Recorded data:
────

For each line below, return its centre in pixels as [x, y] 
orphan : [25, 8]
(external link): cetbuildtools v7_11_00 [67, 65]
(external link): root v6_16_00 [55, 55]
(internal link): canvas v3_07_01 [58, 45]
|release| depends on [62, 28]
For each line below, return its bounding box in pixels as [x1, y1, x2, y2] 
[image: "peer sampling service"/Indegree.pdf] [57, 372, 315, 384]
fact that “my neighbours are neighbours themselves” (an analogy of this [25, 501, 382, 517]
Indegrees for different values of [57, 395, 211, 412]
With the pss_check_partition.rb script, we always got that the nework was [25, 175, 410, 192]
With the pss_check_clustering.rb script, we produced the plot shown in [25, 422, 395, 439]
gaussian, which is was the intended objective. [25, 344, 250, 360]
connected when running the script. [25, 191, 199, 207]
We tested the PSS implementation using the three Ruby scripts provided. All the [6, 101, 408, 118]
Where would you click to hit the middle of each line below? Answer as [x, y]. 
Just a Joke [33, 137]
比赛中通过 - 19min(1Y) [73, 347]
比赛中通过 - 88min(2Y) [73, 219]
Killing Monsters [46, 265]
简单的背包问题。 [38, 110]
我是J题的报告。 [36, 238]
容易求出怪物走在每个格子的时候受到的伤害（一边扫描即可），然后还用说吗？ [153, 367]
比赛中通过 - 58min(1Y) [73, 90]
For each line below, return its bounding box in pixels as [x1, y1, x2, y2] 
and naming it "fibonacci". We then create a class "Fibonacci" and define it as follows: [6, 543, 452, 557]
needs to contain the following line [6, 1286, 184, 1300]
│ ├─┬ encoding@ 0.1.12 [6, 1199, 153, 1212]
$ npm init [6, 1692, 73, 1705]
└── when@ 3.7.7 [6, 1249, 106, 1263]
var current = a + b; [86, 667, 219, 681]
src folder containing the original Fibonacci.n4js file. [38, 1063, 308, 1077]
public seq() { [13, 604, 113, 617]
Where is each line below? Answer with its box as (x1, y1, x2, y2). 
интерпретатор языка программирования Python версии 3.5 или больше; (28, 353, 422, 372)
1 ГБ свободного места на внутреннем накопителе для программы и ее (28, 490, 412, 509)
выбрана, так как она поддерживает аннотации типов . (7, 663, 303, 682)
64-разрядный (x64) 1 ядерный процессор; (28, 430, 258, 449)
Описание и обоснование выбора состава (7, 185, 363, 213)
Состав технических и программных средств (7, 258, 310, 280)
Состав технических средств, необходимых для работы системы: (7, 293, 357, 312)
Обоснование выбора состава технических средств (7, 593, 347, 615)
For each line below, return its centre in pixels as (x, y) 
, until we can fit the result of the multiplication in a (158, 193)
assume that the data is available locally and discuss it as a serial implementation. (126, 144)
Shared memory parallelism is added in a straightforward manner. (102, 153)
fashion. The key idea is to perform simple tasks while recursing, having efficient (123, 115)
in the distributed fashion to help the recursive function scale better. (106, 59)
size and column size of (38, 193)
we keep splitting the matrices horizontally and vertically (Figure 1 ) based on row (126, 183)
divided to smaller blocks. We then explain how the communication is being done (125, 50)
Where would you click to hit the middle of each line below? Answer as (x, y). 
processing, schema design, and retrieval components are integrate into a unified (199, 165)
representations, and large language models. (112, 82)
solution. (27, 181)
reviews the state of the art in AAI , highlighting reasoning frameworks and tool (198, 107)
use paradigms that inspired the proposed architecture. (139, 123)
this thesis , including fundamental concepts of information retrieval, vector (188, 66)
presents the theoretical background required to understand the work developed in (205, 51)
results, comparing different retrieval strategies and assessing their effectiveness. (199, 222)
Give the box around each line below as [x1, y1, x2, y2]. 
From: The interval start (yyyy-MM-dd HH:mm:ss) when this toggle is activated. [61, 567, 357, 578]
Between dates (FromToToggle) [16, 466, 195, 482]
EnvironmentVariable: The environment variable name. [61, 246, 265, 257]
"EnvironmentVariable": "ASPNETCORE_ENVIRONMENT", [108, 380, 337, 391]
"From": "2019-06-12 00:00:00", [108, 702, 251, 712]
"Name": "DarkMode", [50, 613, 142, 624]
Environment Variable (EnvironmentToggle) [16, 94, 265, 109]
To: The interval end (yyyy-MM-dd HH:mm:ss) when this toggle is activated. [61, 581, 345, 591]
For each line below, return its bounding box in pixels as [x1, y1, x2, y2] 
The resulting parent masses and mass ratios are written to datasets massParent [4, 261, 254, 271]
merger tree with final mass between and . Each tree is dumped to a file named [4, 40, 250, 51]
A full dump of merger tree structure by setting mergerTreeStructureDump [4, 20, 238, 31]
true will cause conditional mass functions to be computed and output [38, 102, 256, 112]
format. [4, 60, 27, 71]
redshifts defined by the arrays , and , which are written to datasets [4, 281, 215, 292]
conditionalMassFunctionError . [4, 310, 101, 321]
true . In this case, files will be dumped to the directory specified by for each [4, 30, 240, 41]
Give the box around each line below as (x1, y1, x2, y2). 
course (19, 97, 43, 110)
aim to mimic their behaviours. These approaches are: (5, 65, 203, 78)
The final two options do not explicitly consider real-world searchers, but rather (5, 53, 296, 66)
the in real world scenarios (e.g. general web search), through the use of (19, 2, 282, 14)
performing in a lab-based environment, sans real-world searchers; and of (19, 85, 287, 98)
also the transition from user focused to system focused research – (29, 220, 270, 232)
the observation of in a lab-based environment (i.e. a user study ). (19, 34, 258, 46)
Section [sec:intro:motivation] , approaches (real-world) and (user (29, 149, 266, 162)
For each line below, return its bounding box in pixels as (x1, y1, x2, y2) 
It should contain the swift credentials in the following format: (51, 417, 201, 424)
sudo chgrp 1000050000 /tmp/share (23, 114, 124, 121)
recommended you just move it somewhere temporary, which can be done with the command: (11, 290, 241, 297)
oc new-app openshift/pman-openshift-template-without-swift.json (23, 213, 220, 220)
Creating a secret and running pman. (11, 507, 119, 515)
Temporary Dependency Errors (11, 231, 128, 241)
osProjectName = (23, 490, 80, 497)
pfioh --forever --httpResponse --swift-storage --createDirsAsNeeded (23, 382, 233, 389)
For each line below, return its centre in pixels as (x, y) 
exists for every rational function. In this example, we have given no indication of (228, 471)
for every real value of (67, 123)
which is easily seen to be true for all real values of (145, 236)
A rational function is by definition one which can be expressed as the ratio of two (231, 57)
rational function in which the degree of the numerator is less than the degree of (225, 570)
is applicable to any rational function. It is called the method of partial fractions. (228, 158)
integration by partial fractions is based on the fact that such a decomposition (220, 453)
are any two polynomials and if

────

= EXERCISE BRIEF =
Reproduce the records above in full and with exact wording.

= ANSWER TO THE PROBLEM =
For each line below, return its centre in pixels as [x, y] 
orphan : [25, 8]
(external link): cetbuildtools v7_11_00 [67, 65]
(external link): root v6_16_00 [55, 55]
(internal link): canvas v3_07_01 [58, 45]
|release| depends on [62, 28]
For each line below, return its bounding box in pixels as [x1, y1, x2, y2] 
[image: "peer sampling service"/Indegree.pdf] [57, 372, 315, 384]
fact that “my neighbours are neighbours themselves” (an analogy of this [25, 501, 382, 517]
Indegrees for different values of [57, 395, 211, 412]
With the pss_check_partition.rb script, we always got that the nework was [25, 175, 410, 192]
With the pss_check_clustering.rb script, we produced the plot shown in [25, 422, 395, 439]
gaussian, which is was the intended objective. [25, 344, 250, 360]
connected when running the script. [25, 191, 199, 207]
We tested the PSS implementation using the three Ruby scripts provided. All the [6, 101, 408, 118]
Where would you click to hit the middle of each line below? Answer as [x, y]. 
Just a Joke [33, 137]
比赛中通过 - 19min(1Y) [73, 347]
比赛中通过 - 88min(2Y) [73, 219]
Killing Monsters [46, 265]
简单的背包问题。 [38, 110]
我是J题的报告。 [36, 238]
容易求出怪物走在每个格子的时候受到的伤害（一边扫描即可），然后还用说吗？ [153, 367]
比赛中通过 - 58min(1Y) [73, 90]
For each line below, return its bounding box in pixels as [x1, y1, x2, y2] 
and naming it "fibonacci". We then create a class "Fibonacci" and define it as follows: [6, 543, 452, 557]
needs to contain the following line [6, 1286, 184, 1300]
│ ├─┬ encoding@ 0.1.12 [6, 1199, 153, 1212]
$ npm init [6, 1692, 73, 1705]
└── when@ 3.7.7 [6, 1249, 106, 1263]
var current = a + b; [86, 667, 219, 681]
src folder containing the original Fibonacci.n4js file. [38, 1063, 308, 1077]
public seq() { [13, 604, 113, 617]
Where is each line below? Answer with its box as (x1, y1, x2, y2). 
интерпретатор языка программирования Python версии 3.5 или больше; (28, 353, 422, 372)
1 ГБ свободного места на внутреннем накопителе для программы и ее (28, 490, 412, 509)
выбрана, так как она поддерживает аннотации типов . (7, 663, 303, 682)
64-разрядный (x64) 1 ядерный процессор; (28, 430, 258, 449)
Описание и обоснование выбора состава (7, 185, 363, 213)
Состав технических и программных средств (7, 258, 310, 280)
Состав технических средств, необходимых для работы системы: (7, 293, 357, 312)
Обоснование выбора состава технических средств (7, 593, 347, 615)
For each line below, return its centre in pixels as (x, y) 
, until we can fit the result of the multiplication in a (158, 193)
assume that the data is available locally and discuss it as a serial implementation. (126, 144)
Shared memory parallelism is added in a straightforward manner. (102, 153)
fashion. The key idea is to perform simple tasks while recursing, having efficient (123, 115)
in the distributed fashion to help the recursive function scale better. (106, 59)
size and column size of (38, 193)
we keep splitting the matrices horizontally and vertically (Figure 1 ) based on row (126, 183)
divided to smaller blocks. We then explain how the communication is being done (125, 50)
Where would you click to hit the middle of each line below? Answer as (x, y). 
processing, schema design, and retrieval components are integrate into a unified (199, 165)
representations, and large language models. (112, 82)
solution. (27, 181)
reviews the state of the art in AAI , highlighting reasoning frameworks and tool (198, 107)
use paradigms that inspired the proposed architecture. (139, 123)
this thesis , including fundamental concepts of information retrieval, vector (188, 66)
presents the theoretical background required to understand the work developed in (205, 51)
results, comparing different retrieval strategies and assessing their effectiveness. (199, 222)
Give the box around each line below as [x1, y1, x2, y2]. 
From: The interval start (yyyy-MM-dd HH:mm:ss) when this toggle is activated. [61, 567, 357, 578]
Between dates (FromToToggle) [16, 466, 195, 482]
EnvironmentVariable: The environment variable name. [61, 246, 265, 257]
"EnvironmentVariable": "ASPNETCORE_ENVIRONMENT", [108, 380, 337, 391]
"From": "2019-06-12 00:00:00", [108, 702, 251, 712]
"Name": "DarkMode", [50, 613, 142, 624]
Environment Variable (EnvironmentToggle) [16, 94, 265, 109]
To: The interval end (yyyy-MM-dd HH:mm:ss) when this toggle is activated. [61, 581, 345, 591]
For each line below, return its bounding box in pixels as [x1, y1, x2, y2] 
The resulting parent masses and mass ratios are written to datasets massParent [4, 261, 254, 271]
merger tree with final mass between and . Each tree is dumped to a file named [4, 40, 250, 51]
A full dump of merger tree structure by setting mergerTreeStructureDump [4, 20, 238, 31]
true will cause conditional mass functions to be computed and output [38, 102, 256, 112]
format. [4, 60, 27, 71]
redshifts defined by the arrays , and , which are written to datasets [4, 281, 215, 292]
conditionalMassFunctionError . [4, 310, 101, 321]
true . In this case, files will be dumped to the directory specified by for each [4, 30, 240, 41]
Give the box around each line below as (x1, y1, x2, y2). 
course (19, 97, 43, 110)
aim to mimic their behaviours. These approaches are: (5, 65, 203, 78)
The final two options do not explicitly consider real-world searchers, but rather (5, 53, 296, 66)
the in real world scenarios (e.g. general web search), through the use of (19, 2, 282, 14)
performing in a lab-based environment, sans real-world searchers; and of (19, 85, 287, 98)
also the transition from user focused to system focused research – (29, 220, 270, 232)
the observation of in a lab-based environment (i.e. a user study ). (19, 34, 258, 46)
Section [sec:intro:motivation] , approaches (real-world) and (user (29, 149, 266, 162)
For each line below, return its bounding box in pixels as (x1, y1, x2, y2) 
It should contain the swift credentials in the following format: (51, 417, 201, 424)
sudo chgrp 1000050000 /tmp/share (23, 114, 124, 121)
recommended you just move it somewhere temporary, which can be done with the command: (11, 290, 241, 297)
oc new-app openshift/pman-openshift-template-without-swift.json (23, 213, 220, 220)
Creating a secret and running pman. (11, 507, 119, 515)
Temporary Dependency Errors (11, 231, 128, 241)
osProjectName = (23, 490, 80, 497)
pfioh --forever --httpResponse --swift-storage --createDirsAsNeeded (23, 382, 233, 389)
For each line below, return its centre in pixels as (x, y) 
exists for every rational function. In this example, we have given no indication of (228, 471)
for every real value of (67, 123)
which is easily seen to be true for all real values of (145, 236)
A rational function is by definition one which can be expressed as the ratio of two (231, 57)
rational function in which the degree of the numerator is less than the degree of (225, 570)
is applicable to any rational function. It is called the method of partial fractions. (228, 158)
integration by partial fractions is based on the fact that such a decomposition (220, 453)
are any two polynomials and if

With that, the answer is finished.